**About this exercise:** For this task, output every entry below exactly and omit the pictures.

Records excerpted from a collection
==============================
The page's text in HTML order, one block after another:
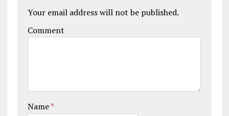
Your email address will not be published.
Comment
Name*
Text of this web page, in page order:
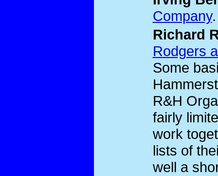
Company.
Richard
Rodgers
Some
R&H
fairly
work
lists of
well a
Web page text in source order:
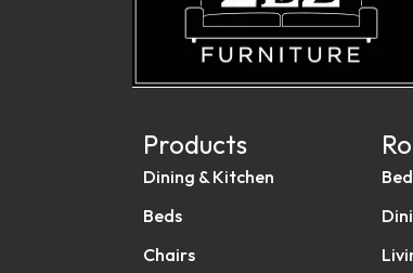
Products
Dining & Kitchen
Beds
Chairs
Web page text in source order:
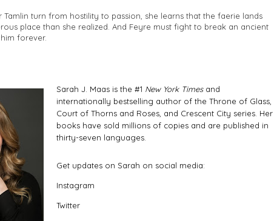
Tamlin turn from hostility to passion, she learns that the faerie lands
place than she realized. And Feyre must fight to break an ancient
forever.
Sarah J. Maas is the #1 New York Timesand
internationally bestselling author of the Throne of Glass,
Court of Thorns and Roses, and Crescent City series. Her
books have sold millions of copies and are published in
thirty-seven languages.
Get updates on Sarah on social media:
Instagram
Twitter
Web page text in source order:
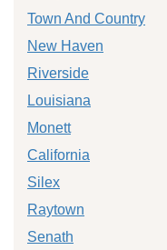
Town And Country
New Haven
Riverside
Louisiana
Monett
California
Silex
Raytown
Senath
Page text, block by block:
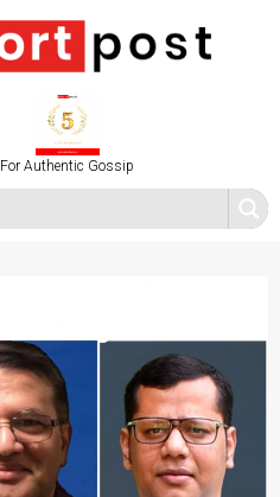
For Authentic Gossip
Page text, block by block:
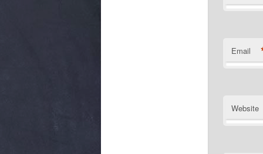
Email
Website
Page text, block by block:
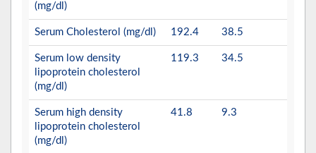
(mg/dl)
Serum Cholesterol (mg/dl) 192.4 38.5
Serum low density
lipoprotein cholesterol
(mg/dl)
119.3 34.5
Serum high density
lipoprotein cholesterol
(mg/dl)
41.8 9.3
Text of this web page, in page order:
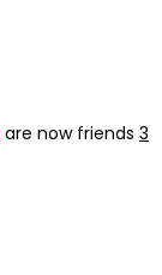
are now friends 3
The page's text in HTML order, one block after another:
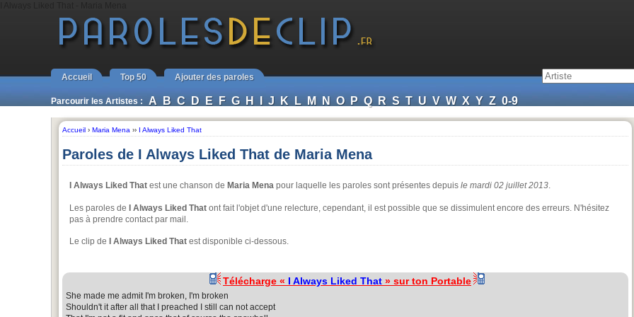
Accueil Top 50 Ajouter des paroles
Parcourir les Artistes : A B C D E F G H I J K L M N O P Q R S T U V W X Y Z 0-9
Accueil › Maria Mena ›› I Always Liked That
Paroles de I Always Liked That de Maria Mena
I Always Liked That est une chanson de Maria Mena pour laquelle les paroles sont présentes depuis le mardi 02 juillet 2013.
Les paroles de I Always Liked That ont fait l'objet d'une relecture, cependant, il est possible que se dissimulent encore des erreurs. N'hésitez
pas à prendre contact par mail.
Le clip de I Always Liked That est disponible ci-dessous.
Télécharge « I Always Liked That » sur ton Portable
She made me admit I'm broken, I'm broken
Shouldn't it after all that I preached I still can not accept
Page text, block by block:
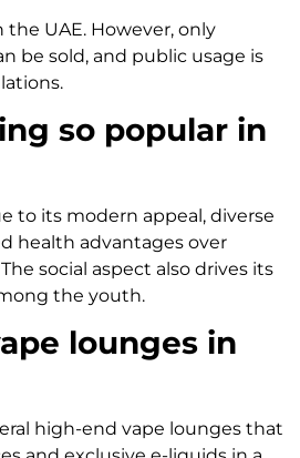
the UAE. However, only
be sold, and public usage is
so popular in
to its modern appeal, diverse
health advantages over
social aspect also drives its
the youth.
lounges in
high-end vape lounges that
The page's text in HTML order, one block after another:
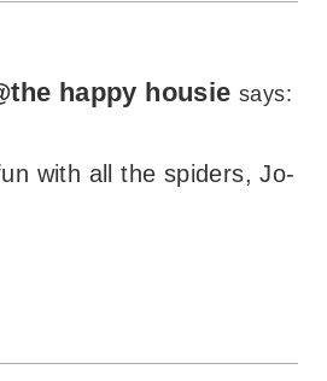
happy housie says:
with all the spiders, Jo-
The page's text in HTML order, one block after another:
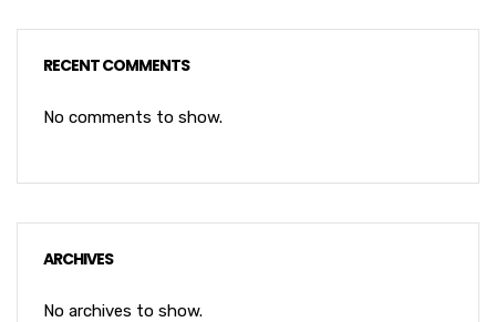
==============================
**Exercise response:**
The page's text in HTML order, one block after another:
Your email address will not be published.
Comment
Name*
Text of this web page, in page order:
Company.
Richard
Rodgers
Some
R&H
fairly
work
lists of
well a
Web page text in source order:
Products
Dining & Kitchen
Beds
Chairs
Web page text in source order:
Tamlin turn from hostility to passion, she learns that the faerie lands
place than she realized. And Feyre must fight to break an ancient
forever.
Sarah J. Maas is the #1 New York Timesand
internationally bestselling author of the Throne of Glass,
Court of Thorns and Roses, and Crescent City series. Her
books have sold millions of copies and are published in
thirty-seven languages.
Get updates on Sarah on social media:
Instagram
Twitter
Web page text in source order:
Town And Country
New Haven
Riverside
Louisiana
Monett
California
Silex
Raytown
Senath
Page text, block by block:
For Authentic Gossip
Page text, block by block:
Email
Website
Page text, block by block:
(mg/dl)
Serum Cholesterol (mg/dl) 192.4 38.5
Serum low density
lipoprotein cholesterol
(mg/dl)
119.3 34.5
Serum high density
lipoprotein cholesterol
(mg/dl)
41.8 9.3
Text of this web page, in page order:
are now friends 3
The page's text in HTML order, one block after another:
Accueil Top 50 Ajouter des paroles
Parcourir les Artistes : A B C D E F G H I J K L M N O P Q R S T U V W X Y Z 0-9
Accueil › Maria Mena ›› I Always Liked That
Paroles de I Always Liked That de Maria Mena
I Always Liked That est une chanson de Maria Mena pour laquelle les paroles sont présentes depuis le mardi 02 juillet 2013.
Les paroles de I Always Liked That ont fait l'objet d'une relecture, cependant, il est possible que se dissimulent encore des erreurs. N'hésitez
pas à prendre contact par mail.
Le clip de I Always Liked That est disponible ci-dessous.
Télécharge « I Always Liked That » sur ton Portable
She made me admit I'm broken, I'm broken
Shouldn't it after all that I preached I still can not accept
Page text, block by block:
the UAE. However, only
be sold, and public usage is
so popular in
to its modern appeal, diverse
health advantages over
social aspect also drives its
the youth.
lounges in
high-end vape lounges that
The page's text in HTML order, one block after another:
happy housie says:
with all the spiders, Jo-
The page's text in HTML order, one block after another:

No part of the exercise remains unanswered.